Мендл давно уж продал бы лавку, домашнюю обстановку и уехал бы, если б не Брайна.

Брайна очень хорошо обходилась со своим мужем. Она только и мечтала когда-нибудь в раю быть скамеечкой у него под ногами. Она обхаживала его как могла и кормила прямо на убой.

Брайна трудилась как ишак, чтобы накормить, одеть, обуть своего мужа и пятерых детишек: трех девочек и двух мальчиков. Вся ее радость в жизни состояла в том, чтобы увидеть из лавки, как ее Менделе шагает с кружкой для пожертвований в одной руке и с толстой палкой, на которой сверкает медный набалдашник, в другой. Она почти задаром отдала свое место на женской половине молитвенного дома только потому, что оконце выходило к мужчинам в синагогу, и уплатила огромные деньги за место подле оконца в молельню, чтобы видеть, как ее Менделе идет читать тору и совершает там сладостную молитву. Сердце трепетало у нее от радости, когда Менделе подсказывал кантору: «Жена Брайна, дочь господина…» — и жертвовал при этом во здравие ее восемнадцать раз восемнадцать… Она была несказанно счастлива по субботам и в праздники, когда шла вместе с ним молиться. И когда они расставались у лестницы, она надолго застывала на площадке, наблюдая, как ее Менделе, взбираясь вверх, одолевает ступеньку за ступенькой. По окончании службы она ждала его у двери, а завидя мужа и услышав его субботнее приветствие, краснела, как девица после венца. И все ж она знала, что ее Менделе глуповат, когда дело касается «светских пустяков», что ума его хватает только на понимание религиозных книг, что он умник в синагоге, а в обыденной жизни ничего собой не представляет. Тут уж начиналась ее область.

— Нет, Менделе, — ответила она ему невозмутимо, — так люди не уезжают; незачем продавать то, на что живешь. Может быть, потом, когда оженим детей, откормим зятьев, дождемся хотя бы внука, а может, и правнука, тогда, видишь ли, можно. Дела передадим детям…

Мендл знал, что в светских делах Брайна «невероятно умна», и ждал. После Палестины и Англии Брайна занимала в его сердце первое место.

Однажды — тогда они оженили еще не всех детей — Мендл явился домой весьма опечаленный.

— Смотри, Брайна, — сказал он, — вот уже повестка к высшему судие, — и показал ей седой волос в бороде.

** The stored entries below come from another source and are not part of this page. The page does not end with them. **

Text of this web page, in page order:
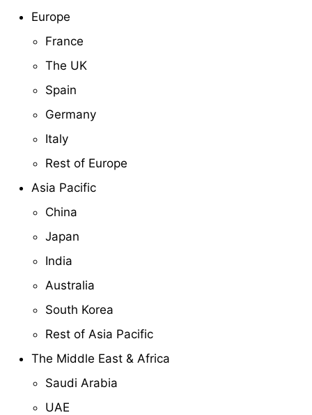
Europe
France
The UK
Spain
Germany
Italy
Rest of Europe
Asia Pacific
China
Japan
India
Australia
South Korea
Rest of Asia Pacific
The Middle East & Africa
Saudi Arabia
UAE

Брайна принялась утешать его!

— Не говори глупостей, Менделе! Ты совсем не разбираешься в таких вещах… Отец, царство ему небесное, поседел к пятидесяти, на долгие годы тебе…

— На долгие годы нам, — поправил ее Мендл.

— …На долгие годы нам, он прожил еще лет тридцать.

— Однако нынче такое слабое поколение и совсем не те силы, — ответил Мендл и потупился.

Брайна заговорила его страхи и принялась еще самоотверженней ухаживать за ним. Она брала теперь у мясника на обед лишних полфунта мяса.

— О Брайна! — говорил ей мясник. — У вас, наверно, родня за столом, дай вам бог удачи.

— Нет, — отвечала Брайна. — Но нынче такое слабое поколение…

А за столом она все время подкладывала Менделю еще кусочек, еще кусок. «Съешь это! Очень вкусно!» И, глядя на мужа, приговаривала про себя: «На здоровье!.. Ведь нынче такое слабое поколение!»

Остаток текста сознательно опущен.